- Exercise goal
The required copy runs from the first line of the material through the line containing "DevOps Artifact Caching: How", exactly as written and without pictures.
··· Data records
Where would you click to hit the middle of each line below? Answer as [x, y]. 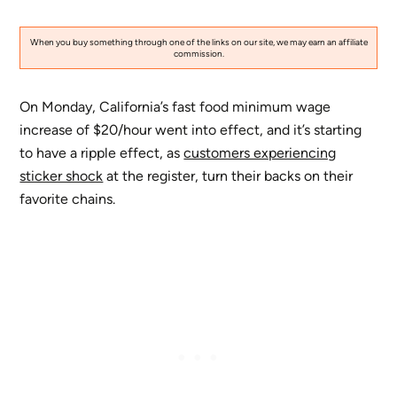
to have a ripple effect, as [102, 152]
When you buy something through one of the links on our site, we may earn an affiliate [198, 42]
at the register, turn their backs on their [228, 175]
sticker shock [62, 175]
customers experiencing [260, 152]
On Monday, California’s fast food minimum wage [175, 106]
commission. [198, 53]
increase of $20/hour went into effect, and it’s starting [191, 129]
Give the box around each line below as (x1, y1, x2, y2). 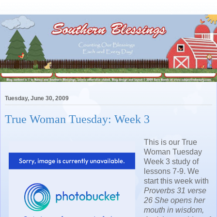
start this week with (144, 176, 209, 185)
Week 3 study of (144, 157, 199, 166)
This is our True (144, 138, 197, 146)
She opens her (155, 196, 205, 204)
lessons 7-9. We (144, 167, 199, 175)
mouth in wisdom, (144, 205, 204, 214)
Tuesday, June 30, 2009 (5, 95, 69, 102)
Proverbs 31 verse (144, 186, 206, 195)
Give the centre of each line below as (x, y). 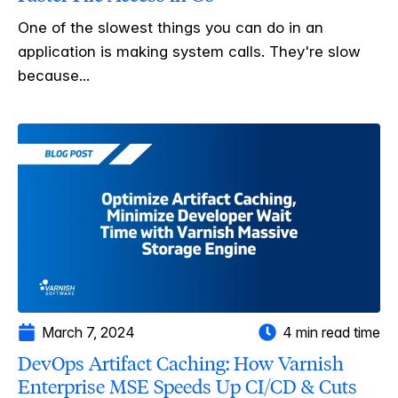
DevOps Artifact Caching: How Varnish (181, 363)
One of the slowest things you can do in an (171, 27)
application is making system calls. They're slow (189, 51)
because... (54, 75)
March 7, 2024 (88, 332)
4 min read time (331, 332)
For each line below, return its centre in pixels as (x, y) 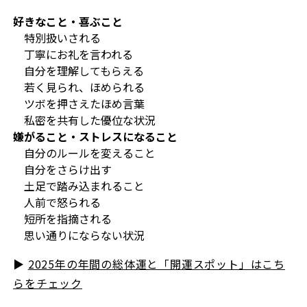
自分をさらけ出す (63, 170)
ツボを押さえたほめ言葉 (79, 104)
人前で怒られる (57, 202)
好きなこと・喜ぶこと (68, 22)
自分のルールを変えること (85, 153)
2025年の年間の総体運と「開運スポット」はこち (156, 264)
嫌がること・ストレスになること (96, 137)
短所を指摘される (63, 219)
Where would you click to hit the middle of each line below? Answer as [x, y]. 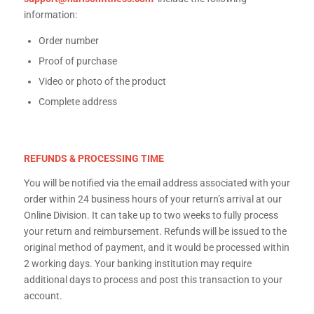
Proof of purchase [77, 61]
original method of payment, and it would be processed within [156, 248]
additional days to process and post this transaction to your [153, 280]
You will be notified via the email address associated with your [157, 183]
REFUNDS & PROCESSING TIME [94, 159]
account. [43, 296]
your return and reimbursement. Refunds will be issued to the [155, 232]
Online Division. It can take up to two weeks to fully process [151, 216]
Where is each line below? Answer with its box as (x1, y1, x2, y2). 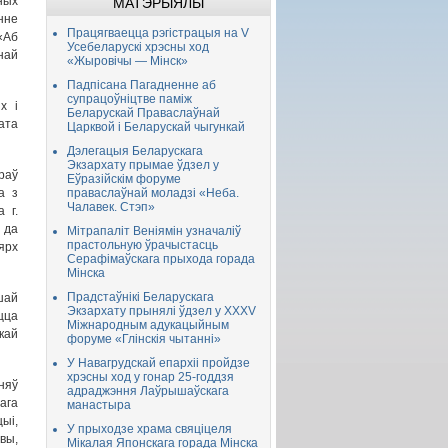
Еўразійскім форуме (67, 172, 181, 186)
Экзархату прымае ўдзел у (67, 158, 219, 172)
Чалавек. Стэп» (67, 200, 155, 214)
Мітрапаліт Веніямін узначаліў (67, 224, 241, 238)
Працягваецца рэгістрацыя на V (67, 26, 249, 40)
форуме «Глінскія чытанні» (67, 332, 221, 346)
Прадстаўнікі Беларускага (67, 290, 214, 304)
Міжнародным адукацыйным (67, 318, 229, 332)
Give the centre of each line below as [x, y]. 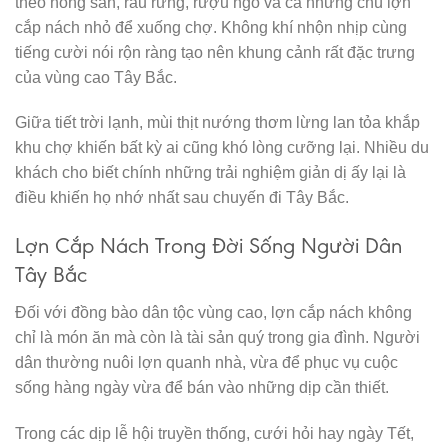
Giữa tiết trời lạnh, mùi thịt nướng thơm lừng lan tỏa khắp [217, 123]
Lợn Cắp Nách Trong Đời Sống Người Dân [208, 246]
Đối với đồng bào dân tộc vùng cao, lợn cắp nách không [213, 313]
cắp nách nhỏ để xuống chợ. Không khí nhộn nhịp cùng [211, 27]
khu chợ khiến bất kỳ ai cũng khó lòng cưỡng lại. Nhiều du [222, 148]
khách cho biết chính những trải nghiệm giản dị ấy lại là [210, 173]
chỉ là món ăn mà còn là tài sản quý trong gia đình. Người [217, 338]
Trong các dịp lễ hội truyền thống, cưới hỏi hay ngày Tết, [214, 434]
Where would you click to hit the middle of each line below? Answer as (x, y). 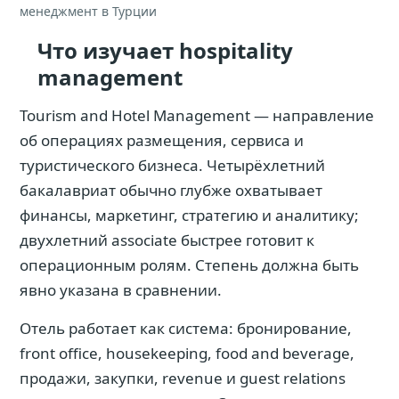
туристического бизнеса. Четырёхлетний (172, 165)
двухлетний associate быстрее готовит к (167, 240)
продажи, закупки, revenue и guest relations (183, 378)
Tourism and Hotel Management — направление (197, 115)
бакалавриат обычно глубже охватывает (171, 190)
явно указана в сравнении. (121, 290)
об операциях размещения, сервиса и (162, 140)
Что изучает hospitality (165, 50)
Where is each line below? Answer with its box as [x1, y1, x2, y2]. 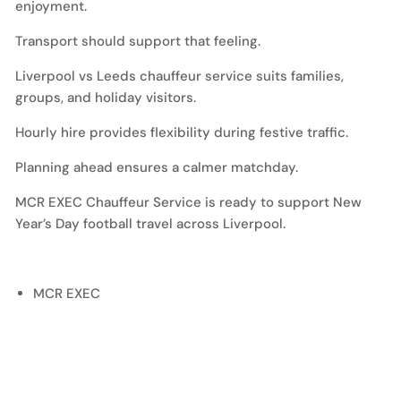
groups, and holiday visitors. [15, 89, 196, 107]
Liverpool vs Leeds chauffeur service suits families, [15, 67, 344, 85]
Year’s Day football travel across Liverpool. [15, 215, 286, 233]
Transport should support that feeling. [15, 32, 260, 50]
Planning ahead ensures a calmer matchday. [15, 158, 298, 176]
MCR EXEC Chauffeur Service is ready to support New [15, 193, 362, 211]
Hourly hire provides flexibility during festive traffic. [15, 124, 348, 141]
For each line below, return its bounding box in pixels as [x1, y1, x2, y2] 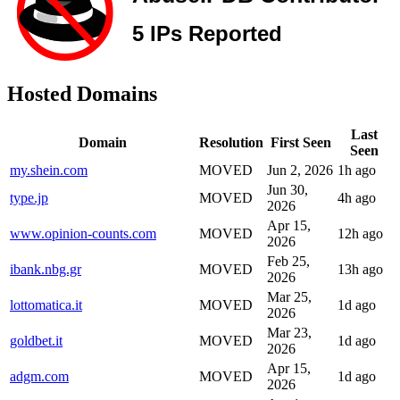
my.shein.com [10, 162, 87, 178]
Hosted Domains [7, 81, 157, 105]
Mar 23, [267, 324, 312, 340]
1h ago [337, 162, 376, 178]
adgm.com [10, 368, 69, 384]
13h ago [337, 261, 383, 277]
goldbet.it [10, 332, 62, 348]
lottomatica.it [10, 296, 82, 312]
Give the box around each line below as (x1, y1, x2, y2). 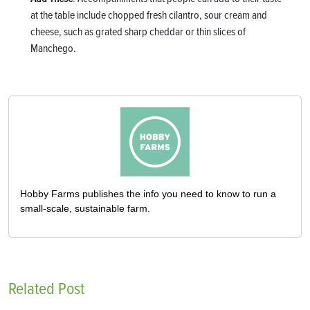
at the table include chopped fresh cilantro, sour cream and (30, 8, 267, 22)
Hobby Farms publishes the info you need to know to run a (20, 188, 276, 199)
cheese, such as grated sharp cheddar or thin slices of (30, 24, 246, 39)
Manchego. (30, 41, 76, 55)
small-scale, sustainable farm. (20, 202, 150, 214)
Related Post (8, 278, 84, 299)
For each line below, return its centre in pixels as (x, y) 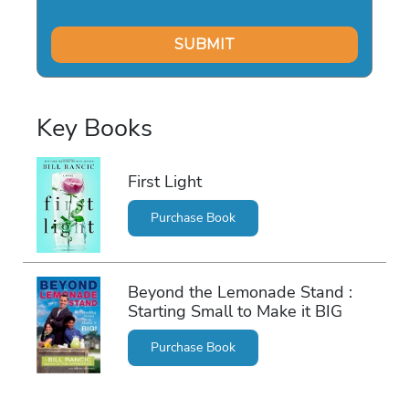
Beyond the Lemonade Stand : (240, 293)
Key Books (94, 128)
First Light (164, 182)
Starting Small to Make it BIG (235, 312)
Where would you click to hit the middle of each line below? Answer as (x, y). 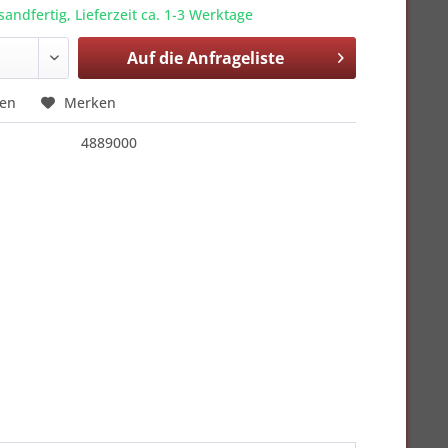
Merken (90, 102)
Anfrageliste (235, 58)
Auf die (154, 58)
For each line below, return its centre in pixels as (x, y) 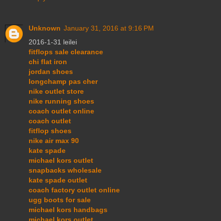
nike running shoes (61, 101)
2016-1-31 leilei (53, 42)
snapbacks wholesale (65, 170)
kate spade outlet (58, 180)
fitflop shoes (50, 131)
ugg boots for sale (60, 200)
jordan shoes (51, 72)
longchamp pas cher (63, 82)
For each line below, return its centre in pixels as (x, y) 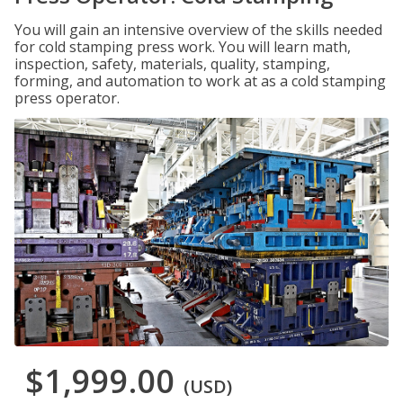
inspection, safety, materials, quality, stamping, (172, 64)
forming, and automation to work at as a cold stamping (200, 81)
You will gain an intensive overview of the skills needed (198, 30)
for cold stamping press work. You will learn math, (183, 47)
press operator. (67, 98)
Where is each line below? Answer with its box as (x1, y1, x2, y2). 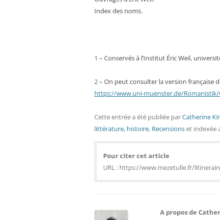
······
- The answer
Where would you click to hit the middle of each line below? Answer as [x, y]. 
to have a ripple effect, as [102, 152]
When you buy something through one of the links on our site, we may earn an affiliate [198, 42]
at the register, turn their backs on their [228, 175]
sticker shock [62, 175]
customers experiencing [260, 152]
On Monday, California’s fast food minimum wage [175, 106]
commission. [198, 53]
increase of $20/hour went into effect, and it’s starting [191, 129]
Give the box around each line below as (x1, y1, x2, y2). 
start this week with (144, 176, 209, 185)
Week 3 study of (144, 157, 199, 166)
This is our True (144, 138, 197, 146)
She opens her (155, 196, 205, 204)
lessons 7-9. We (144, 167, 199, 175)
mouth in wisdom, (144, 205, 204, 214)
Tuesday, June 30, 2009 (5, 95, 69, 102)
Proverbs 31 verse (144, 186, 206, 195)
Give the centre of each line below as (x, y). 
DevOps Artifact Caching: How Varnish (181, 363)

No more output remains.